Small Talk / Toys

Inside a Dollhouse Like No Other

Coleman Dollhouse

When the massive Coleman Dollhouse was discovered in the Coleman family estate, it did not have its original contents. As a result, we can only guess how the six Coleman children must have played with this playhouse-like structure. When the dollhouse came to T/m, it was set up according to the style of the 1880s, using appropriately-sized furnishings and dolls.

Coleman House’s outer façade is covered in a textured finish comprised of paint and sand, a technique called rustication. The front of the house has two large hinged doors that close and lock with a skeleton key. The basement level sides also have hinged doors that reveal a billiards room and a kitchen. One of the most astonishing facts about Coleman House (other than, well, its size) is the evidence of metal pipes indicating it once had gas lighting!

A Dollhouse Like No Other

Coleman Dollhouse

At first glance inside T/m’s dollhouse exhibit, Let’s Play House, the gigantic Coleman Dollhouse might appear to be one of the trendy “tiny houses.” We love superlatives around here at the museum (smallest, oldest, biggest) and Coleman Dollhouse tops the dollhouse chart at over nine feet tall, eight feet wide, and four feet deep. Although it wasn’t meant to be lived in by people, it was the playtime home for some lucky children in the nineteenth century.

The grand dollhouse was originally owned by the Coleman family, who lived in a 39-room mansion in Lebanon, Pennsylvania, called The Homestead. In 1935, the Coleman family gifted The Homestead to the city. By 1961, the home had fallen into disrepair and was slated for demolition. Luckily, a salvage crew discovered the disassembled dollhouse before razing the estate. We’ll take a peek inside Coleman House next time!

Don’t Cry, Tiny Tears

Tiny Tears

Introduced by the American Character Doll Company in 1950, Tiny Tears hit toy store shelves at the beginning of the Baby Boom. In the years to follow, Tiny Tears became one of America’s most popular dolls. Aside from her cute looks and features, the doll owed much of her success to the power of marketing. New York-based American Character Doll Company was quick to adapt to new television technology and advertised on popular shows like Ding Dong School and The Shari Lewis Show. A young Patty Duke was even a Tiny Tears spokesman (spokes-kid?) for a short time.

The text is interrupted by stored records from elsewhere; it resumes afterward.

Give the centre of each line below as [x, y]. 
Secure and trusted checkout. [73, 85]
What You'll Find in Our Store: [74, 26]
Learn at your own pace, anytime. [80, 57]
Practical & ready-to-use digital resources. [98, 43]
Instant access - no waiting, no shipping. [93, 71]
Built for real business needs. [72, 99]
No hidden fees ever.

Of course the doll’s popularity also had a lot to do with how fun she was! Equipped with a rubber body and plastic head, Tiny Tears could drink from a bottle, wet her diaper, and, of course, cry liquid tears. The baby doll’s durability was popular with kids and parents alike and gave many little girls their practice shot at motherhood.

Ann’s Tiny Tears

Tiny Tears

The personal playtime accounts from childhoods gone by are part of what makes our permanent exhibit Toys from the Attic: Stories of American Childhood so special. While each and every plaything in the collection must have some sort of story to tell, they often get lost in the shuffle of adulthood. You can probably imagine how many times we hear visitors say they wished they’d held onto that one special toy!

Local historian and longtime T/m volunteer docent Ann Smiley luckily held onto one of her most cherished toys, a small Tiny Tears doll. In the exhibit, Ann recounts playing with Tiny Tears in the early 1950s. Since she didn’t ever babysit or have children as an adult, she fondly thinks of her playtime with the doll as her sole motherhood experience. We’ll take a look at Tiny Tear’s unique features next time.

Spin the Wheel of Life

Zoetrope

During the Enlightenment, scientific discoveries and achievements abounded. Scholars explored everything from celestial bodies to microscopic organisms. In the 1820s, scientists came up with the theory of persistence of vision, which explains how the brain perceives separate images in motion as one cohesive image. What does this theory have to do with toys? Come spin the wheel of life with us…

It may not look like much at first glance, but this drum-shaped zoetrope (Greek for “wheel of life”) is one of the stars of our Optical Toys exhibit. An early animation toy, the zoetrope is comprised of a metal cylinder with cut out slots attached to a wooden pedestal. An interchangeable paper strip with printed illustrations sits inside the drum. To activate the animation, you simply spin the zoetrope, look through the slots, and voila! The magic of persistence of vision takes over and the printed strip appears to animate. In the decades that followed, this technology gave life to the famous Steamboat Willie and other early cartoons.